─── Given entries ───
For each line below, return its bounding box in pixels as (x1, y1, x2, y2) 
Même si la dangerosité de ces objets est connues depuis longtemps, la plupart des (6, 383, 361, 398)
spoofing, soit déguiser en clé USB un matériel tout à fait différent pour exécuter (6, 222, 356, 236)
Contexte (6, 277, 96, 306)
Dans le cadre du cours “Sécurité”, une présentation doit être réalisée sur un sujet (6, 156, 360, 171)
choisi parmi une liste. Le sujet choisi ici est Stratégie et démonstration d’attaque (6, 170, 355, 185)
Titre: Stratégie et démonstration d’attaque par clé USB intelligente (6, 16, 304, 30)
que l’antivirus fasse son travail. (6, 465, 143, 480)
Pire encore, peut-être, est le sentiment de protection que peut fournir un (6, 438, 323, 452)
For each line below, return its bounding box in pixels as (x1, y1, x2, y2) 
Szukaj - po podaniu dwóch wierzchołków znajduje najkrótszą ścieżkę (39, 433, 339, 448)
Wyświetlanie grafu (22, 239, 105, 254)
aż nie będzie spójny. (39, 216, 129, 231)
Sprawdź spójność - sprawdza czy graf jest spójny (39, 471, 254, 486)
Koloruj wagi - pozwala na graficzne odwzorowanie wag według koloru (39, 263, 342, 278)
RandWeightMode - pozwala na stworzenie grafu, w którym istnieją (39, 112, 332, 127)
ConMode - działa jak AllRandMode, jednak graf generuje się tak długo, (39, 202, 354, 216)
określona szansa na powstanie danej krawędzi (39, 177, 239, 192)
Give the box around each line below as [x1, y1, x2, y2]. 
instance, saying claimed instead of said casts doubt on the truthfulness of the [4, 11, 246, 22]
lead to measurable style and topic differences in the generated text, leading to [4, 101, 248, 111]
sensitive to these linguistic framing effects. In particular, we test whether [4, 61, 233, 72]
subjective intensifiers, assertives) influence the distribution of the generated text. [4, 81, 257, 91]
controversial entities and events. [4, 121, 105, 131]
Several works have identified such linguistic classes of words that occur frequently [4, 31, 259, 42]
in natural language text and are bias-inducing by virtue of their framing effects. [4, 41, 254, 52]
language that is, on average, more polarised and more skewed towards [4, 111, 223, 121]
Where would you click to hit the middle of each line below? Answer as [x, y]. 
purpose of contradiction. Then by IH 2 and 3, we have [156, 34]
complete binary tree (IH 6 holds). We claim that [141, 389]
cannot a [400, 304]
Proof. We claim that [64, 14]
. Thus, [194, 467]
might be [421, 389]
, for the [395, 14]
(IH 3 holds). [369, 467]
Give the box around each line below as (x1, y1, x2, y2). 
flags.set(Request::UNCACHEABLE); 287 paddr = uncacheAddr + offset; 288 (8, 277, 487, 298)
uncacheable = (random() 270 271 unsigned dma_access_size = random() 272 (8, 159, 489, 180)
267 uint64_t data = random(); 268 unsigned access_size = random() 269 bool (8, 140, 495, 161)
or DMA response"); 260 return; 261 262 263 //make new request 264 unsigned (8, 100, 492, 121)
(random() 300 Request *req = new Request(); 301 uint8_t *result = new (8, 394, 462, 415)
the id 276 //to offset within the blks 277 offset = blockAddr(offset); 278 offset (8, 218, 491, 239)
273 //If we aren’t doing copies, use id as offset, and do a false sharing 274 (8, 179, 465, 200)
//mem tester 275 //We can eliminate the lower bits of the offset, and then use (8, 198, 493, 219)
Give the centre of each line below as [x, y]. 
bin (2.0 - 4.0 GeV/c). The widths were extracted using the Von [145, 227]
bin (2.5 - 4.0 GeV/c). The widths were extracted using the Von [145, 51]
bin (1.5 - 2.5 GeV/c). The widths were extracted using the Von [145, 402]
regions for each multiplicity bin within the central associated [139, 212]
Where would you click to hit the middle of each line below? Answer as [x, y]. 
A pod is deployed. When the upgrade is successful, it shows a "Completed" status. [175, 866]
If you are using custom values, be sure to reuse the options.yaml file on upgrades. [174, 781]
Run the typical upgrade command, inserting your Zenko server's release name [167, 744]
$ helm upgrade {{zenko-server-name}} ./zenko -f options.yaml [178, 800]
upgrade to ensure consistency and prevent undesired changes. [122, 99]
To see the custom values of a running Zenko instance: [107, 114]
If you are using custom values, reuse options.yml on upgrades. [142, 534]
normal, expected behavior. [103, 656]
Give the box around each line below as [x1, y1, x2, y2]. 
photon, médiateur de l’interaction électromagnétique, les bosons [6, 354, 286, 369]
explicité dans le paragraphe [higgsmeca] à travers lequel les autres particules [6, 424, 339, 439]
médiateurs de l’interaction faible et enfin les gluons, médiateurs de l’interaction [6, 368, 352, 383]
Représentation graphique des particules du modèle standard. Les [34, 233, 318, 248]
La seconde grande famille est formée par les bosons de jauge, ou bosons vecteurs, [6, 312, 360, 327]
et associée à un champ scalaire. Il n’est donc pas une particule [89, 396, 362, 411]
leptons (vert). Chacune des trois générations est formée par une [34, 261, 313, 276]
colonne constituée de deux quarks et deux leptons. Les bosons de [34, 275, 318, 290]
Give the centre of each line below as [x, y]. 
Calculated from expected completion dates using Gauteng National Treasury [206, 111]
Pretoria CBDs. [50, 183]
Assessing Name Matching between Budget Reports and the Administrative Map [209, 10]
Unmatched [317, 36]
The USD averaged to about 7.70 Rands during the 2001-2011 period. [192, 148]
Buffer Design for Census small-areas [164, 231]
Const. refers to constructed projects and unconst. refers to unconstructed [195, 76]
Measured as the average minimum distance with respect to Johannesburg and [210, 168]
───
## Exercise requirements
Nothing but the lines from the one that contains "Buffer Design for" through the end of the data above should appear, each reproduced exactly.

## Exercise result
Buffer Design for Census small-areas [164, 231]
Const. refers to constructed projects and unconst. refers to unconstructed [195, 76]
Measured as the average minimum distance with respect to Johannesburg and [210, 168]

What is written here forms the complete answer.